→ ASSIGNMENT:
When the line with "induced_matrix_norms.py (21, 133, 117, 142)" turns up below, begin repeating exactly, and carry on through the line with "Midland WR100 White (42, 165)"; no pictures go into the copy.

→ Extracted records:
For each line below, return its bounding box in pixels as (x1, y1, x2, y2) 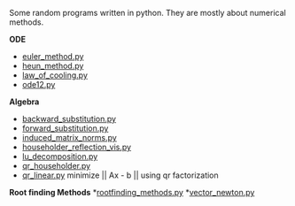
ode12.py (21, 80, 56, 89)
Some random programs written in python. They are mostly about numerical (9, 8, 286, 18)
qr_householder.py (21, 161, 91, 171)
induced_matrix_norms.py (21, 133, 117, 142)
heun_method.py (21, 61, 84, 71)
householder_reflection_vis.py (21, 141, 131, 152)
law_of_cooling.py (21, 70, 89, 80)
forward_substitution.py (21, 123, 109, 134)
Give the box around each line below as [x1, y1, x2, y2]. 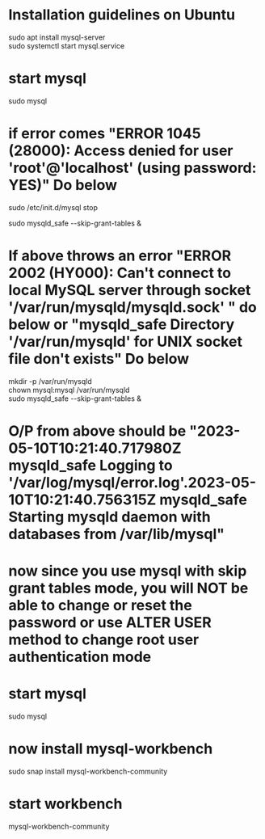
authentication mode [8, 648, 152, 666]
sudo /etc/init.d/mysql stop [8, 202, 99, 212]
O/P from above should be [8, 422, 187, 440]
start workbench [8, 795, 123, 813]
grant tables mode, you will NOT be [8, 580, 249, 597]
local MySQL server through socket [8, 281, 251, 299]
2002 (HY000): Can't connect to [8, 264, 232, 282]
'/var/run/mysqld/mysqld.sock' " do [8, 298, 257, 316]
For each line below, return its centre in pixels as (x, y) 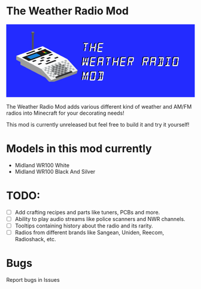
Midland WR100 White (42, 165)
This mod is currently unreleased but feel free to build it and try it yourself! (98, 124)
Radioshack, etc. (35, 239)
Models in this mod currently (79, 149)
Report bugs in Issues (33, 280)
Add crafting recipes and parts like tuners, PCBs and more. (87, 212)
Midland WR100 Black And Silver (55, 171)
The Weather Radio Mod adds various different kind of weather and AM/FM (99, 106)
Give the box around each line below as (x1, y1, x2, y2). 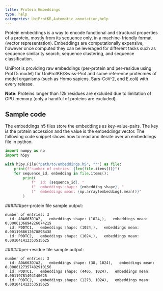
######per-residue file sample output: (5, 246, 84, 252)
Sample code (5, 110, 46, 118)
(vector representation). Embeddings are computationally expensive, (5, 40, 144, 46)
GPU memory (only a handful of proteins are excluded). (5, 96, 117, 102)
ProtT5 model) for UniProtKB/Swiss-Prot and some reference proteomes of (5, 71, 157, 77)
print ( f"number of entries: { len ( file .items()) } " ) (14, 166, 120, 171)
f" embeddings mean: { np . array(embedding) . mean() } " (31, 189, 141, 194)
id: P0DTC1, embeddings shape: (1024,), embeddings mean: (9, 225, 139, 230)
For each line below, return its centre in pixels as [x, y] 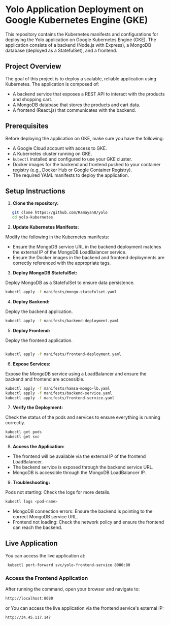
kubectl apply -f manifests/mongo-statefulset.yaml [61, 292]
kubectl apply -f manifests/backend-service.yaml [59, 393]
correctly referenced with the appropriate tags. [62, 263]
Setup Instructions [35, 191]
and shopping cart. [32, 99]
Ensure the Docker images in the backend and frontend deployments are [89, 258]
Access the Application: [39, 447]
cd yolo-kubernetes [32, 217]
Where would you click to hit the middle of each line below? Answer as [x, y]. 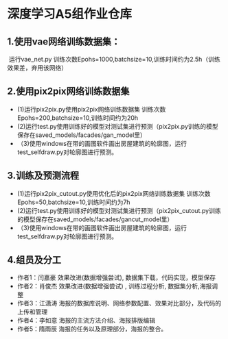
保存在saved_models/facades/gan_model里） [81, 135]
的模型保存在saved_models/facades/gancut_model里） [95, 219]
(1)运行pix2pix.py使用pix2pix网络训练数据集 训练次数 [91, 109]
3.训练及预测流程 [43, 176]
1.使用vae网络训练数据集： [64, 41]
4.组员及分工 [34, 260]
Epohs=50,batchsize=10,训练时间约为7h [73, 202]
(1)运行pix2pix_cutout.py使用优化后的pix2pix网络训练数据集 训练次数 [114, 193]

→ EXERCISE RESPONSE:
induced_matrix_norms.py (21, 133, 117, 142)
heun_method.py (21, 61, 84, 71)
householder_reflection_vis.py (21, 141, 131, 152)
law_of_cooling.py (21, 70, 89, 80)
forward_substitution.py (21, 123, 109, 134)
Give the box around each line below as [x1, y1, x2, y2]. 
authentication mode [8, 648, 152, 666]
sudo /etc/init.d/mysql stop [8, 202, 99, 212]
O/P from above should be [8, 422, 187, 440]
start workbench [8, 795, 123, 813]
grant tables mode, you will NOT be [8, 580, 249, 597]
local MySQL server through socket [8, 281, 251, 299]
2002 (HY000): Can't connect to [8, 264, 232, 282]
'/var/run/mysqld/mysqld.sock' " do [8, 298, 257, 316]
For each line below, return its centre in pixels as (x, y) 
Midland WR100 White (42, 165)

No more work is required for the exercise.